Arvin Portlock <> wrote:
> I'm writing a script that replaces the direct form of a
> special character with its SDATA equivalent. For example
> it would replace all occurences of é with é. I've
> compiled an enormous hash with the "direct" form as the
> key and the SDATA version as its value. I can think of two
> ways to accomplish this. The first is two loop through all
> keys and do a global replace with the correct value:
>
> foreach my $key (keys %characters) {
> $fulltext =~ s/$key/$characters{$key}/g;
> }
>
> The second is to process the document character by character
> and if the character is in the hash then replace it:
>
> local $/ = undef;
> open (FILE, $file);
> my $fulltext = <FILE>;
> close (FILE);
> my @chars = split (//, $fulltext);
> foreach my $char (@chars) {
> if ($characters{$char}) {
> print $characters{$char};
> } else {
> print $char;
> }
> }
>
> The second seems the faster option, but neither one of them
> is exactly and elegant solution.
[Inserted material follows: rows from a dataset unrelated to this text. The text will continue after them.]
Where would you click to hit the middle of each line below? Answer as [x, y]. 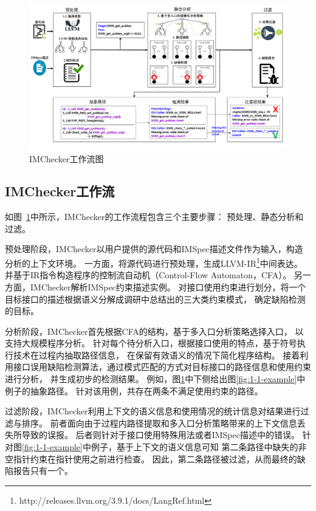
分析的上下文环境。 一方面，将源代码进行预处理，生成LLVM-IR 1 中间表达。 [154, 262]
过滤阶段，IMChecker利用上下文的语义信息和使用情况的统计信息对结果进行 [153, 411]
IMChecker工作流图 [67, 158]
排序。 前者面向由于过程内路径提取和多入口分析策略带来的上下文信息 [159, 423]
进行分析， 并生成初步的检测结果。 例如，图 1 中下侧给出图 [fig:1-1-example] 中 [155, 379]
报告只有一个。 [43, 471]
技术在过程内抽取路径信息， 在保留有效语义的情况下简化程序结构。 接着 [156, 355]
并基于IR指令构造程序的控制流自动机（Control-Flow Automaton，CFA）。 [148, 275]
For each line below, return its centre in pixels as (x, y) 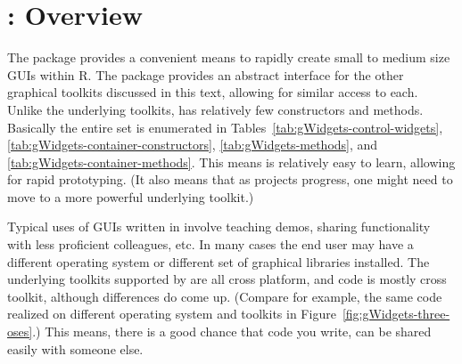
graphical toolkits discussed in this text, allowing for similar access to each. (213, 92)
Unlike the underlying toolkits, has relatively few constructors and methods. (215, 109)
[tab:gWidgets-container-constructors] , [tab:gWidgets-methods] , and (193, 145)
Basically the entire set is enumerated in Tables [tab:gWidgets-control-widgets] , (225, 127)
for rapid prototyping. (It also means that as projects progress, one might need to (230, 179)
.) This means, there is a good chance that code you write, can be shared (232, 332)
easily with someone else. (75, 348)
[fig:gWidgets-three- (396, 314)
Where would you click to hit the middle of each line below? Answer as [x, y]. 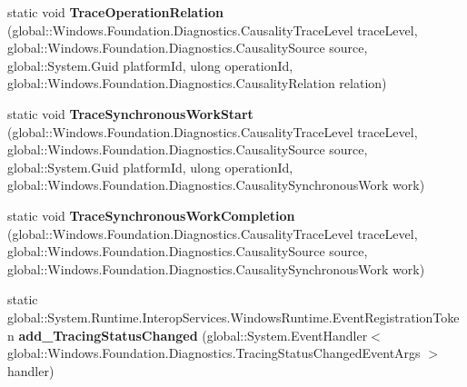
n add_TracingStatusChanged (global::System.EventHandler [188, 335]
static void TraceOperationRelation [115, 12]
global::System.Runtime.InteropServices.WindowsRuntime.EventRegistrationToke [233, 317]
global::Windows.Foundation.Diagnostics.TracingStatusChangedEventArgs [214, 353]
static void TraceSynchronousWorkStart [130, 113]
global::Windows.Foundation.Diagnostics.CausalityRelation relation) [197, 83]
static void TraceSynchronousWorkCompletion [151, 215]
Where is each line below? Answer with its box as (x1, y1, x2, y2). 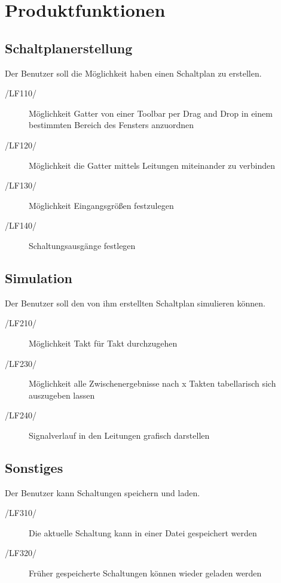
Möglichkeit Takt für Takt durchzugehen (29, 336, 178, 349)
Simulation (5, 268, 73, 287)
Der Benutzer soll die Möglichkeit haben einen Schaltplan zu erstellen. (5, 66, 262, 79)
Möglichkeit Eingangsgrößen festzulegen (29, 199, 174, 211)
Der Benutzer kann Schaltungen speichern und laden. (5, 486, 200, 499)
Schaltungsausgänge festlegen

Is there something obvious
> I'm missing?
If you're using 5.8, and don't mind having &#nnnn; instead of named
entities, you can do
use Encode qw/:fallbacks/;
$PerlIO::encoding::fallback = FB_HTMLCREF;
binmode STDOUT, ':encoding(ascii)';
open my $FILE, '<:encoding(latin1)', $file or die...;
# or whatever encoding is appropriate
print while <$FILE>;
Otherwise, I'd do
open my $FILE, $file or die...;
while (<$FILE>) {
s/([^[:ascii:]])/$characters{$1}/g;
print;
}
If your %characters doesn't include all the non-ascii in the file, you
could use
my $to_encode = '[' . (join '', keys %characters) . ']';
while (<$FILE>) {
s/($to_encode)/$characters{$1}/g;
print;
}
Ben
--
Like all men in Babylon I have been a proconsul; like all, a slave ... During
one lunar year, I have been declared invisible; I shrieked and was not heard,
I stole my bread and was not decapitated.
~
~ Jorge Luis Borges, 'The Babylon Lottery'